In this work, we propose a novel framework for Long-term Time Series Forecasting (LTSF) by considering four key ideas. Unlike prior approaches, we design and integrate these elements in a streamlined deep-learning architecture, ensuring both effectiveness and efficiency. We have evaluated our model in a comprehensive and challenging benchmark, demonstrating its advantages in terms of both performance and computational efficiency. Additionally, we conducted experiments to validate the effectiveness of each model component, while exploring interesting problems in the field through the proposed framework.

Overall, TimeCapsule is a novel, effective, and versatile model with a reasonable computational cost for LTSF. Through this framework, one can investigate many potential ingredients related to LTSF, as partially shown in this research.

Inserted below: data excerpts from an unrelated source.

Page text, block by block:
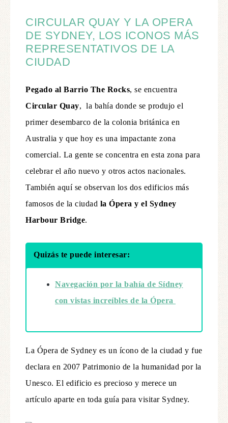
CIRCULAR QUAY Y LA OPERA
DE SYDNEY, LOS ICONOS MÁS
REPRESENTATIVOS DE LA
CIUDAD
Pegado al Barrio The Rocks, se encuentra
Circular Quay, la bahía donde se produjo el
primer desembarco de la colonia británica en
Australia y que hoy es una impactante zona
comercial. La gente se concentra en esta zona para
celebrar el año nuevo y otros actos nacionales.
También aquí se observan los dos edificios más
famosos de la ciudad la Ópera y el Sydney
Harbour Bridge.
Quizás te puede interesar:
Navegación por la bahía de Sídney
con vistas increíbles de la Ópera
La Ópera de Sydney es un ícono de la ciudad y fue
declara en 2007 Patrimonio de la humanidad por la
Unesco. El edificio es precioso y merece un
artículo aparte en toda guía para visitar Sydney.
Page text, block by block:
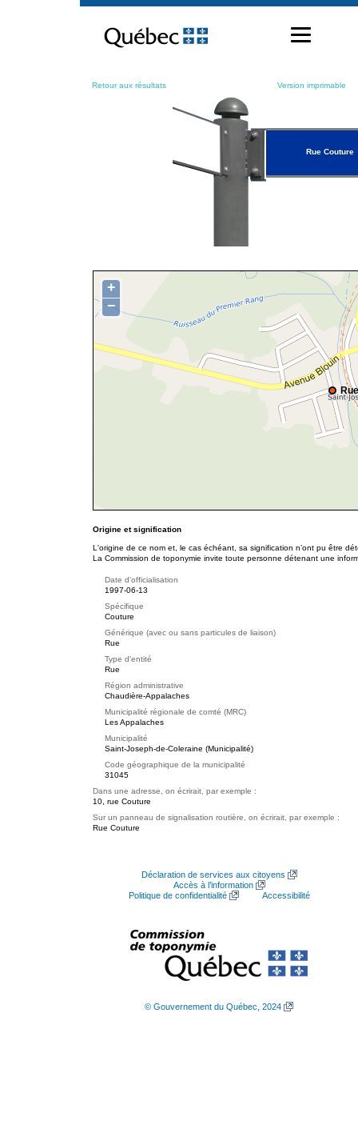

We feel pleased that the reviewers have acknowledged the novelty, contributions, and presentations of our work:

Reviewer MW4b: "Well-written, logically organized, and easy to follow"; "Novel and likely to generate interest among researchers in the field of time series analysis."
Reviewer CdzQ: "The paper presentation is very good, considering the model architecture is complex"; "This architecture is interesting and can be valuable for future time-series applications"; "It is interesting to see JEPA loss applied to time series."
Reviewer 5FaK: "Provides new insights into treating time series as a 3D tensor"; "The technique of the manuscript is partially sound."
Reviewer Nedg: "The research direction is relatively innovative"; "Integrating various current methods is a good direction, and the methods are logically reasonable"; "The article’s expression and illustrations are overall very clear."

The reviewers also raised valuable and constructive concerns. In response, we have made the following revisions:

Typos (All Reviewers): We carefully reviewed the manuscript for any typographical errors and resolved them.
Motivation and Model Design (All Reviewers): We strengthened the explanation of our motivation in $\underline{\text{Section 1, 2}}$ . Also, we clarified several minor design choices within the model in $\underline{\text{Section 3}}$ , with further explanations and empirical results.
Interpretability and Further Exploration (Reviewers MW4b, Nedg): We expanded the explanations on how multi-mode dependencies and multi-level properties are captured in $\underline{\text{Section 3}}$ . We also added a detailed visual exploration of this capability in $\underline{\text{Appendix E}}$ , which uncovered several interesting new insights. Additional analyses of these findings are included in $\underline{\text{Section 4}}$ and $\underline{\text{Appendix D}}$ .
Generality (Reviewer CdzQ): To broaden the scope of the model's applicability, we explored TimeCapsule’s potential for self-supervised learning with JEPA, as well as its performance in classification tasks, in $\underline{\text{Appendix G}}$ .

All updates are highlighted in blue. We hope our response has fulfilled the reviewer's expectations and would be open to answering any further questions.

撤稿通知

2025-01-23

I have read and agree with the venue's withdrawal policy on behalf of myself and my co-authors.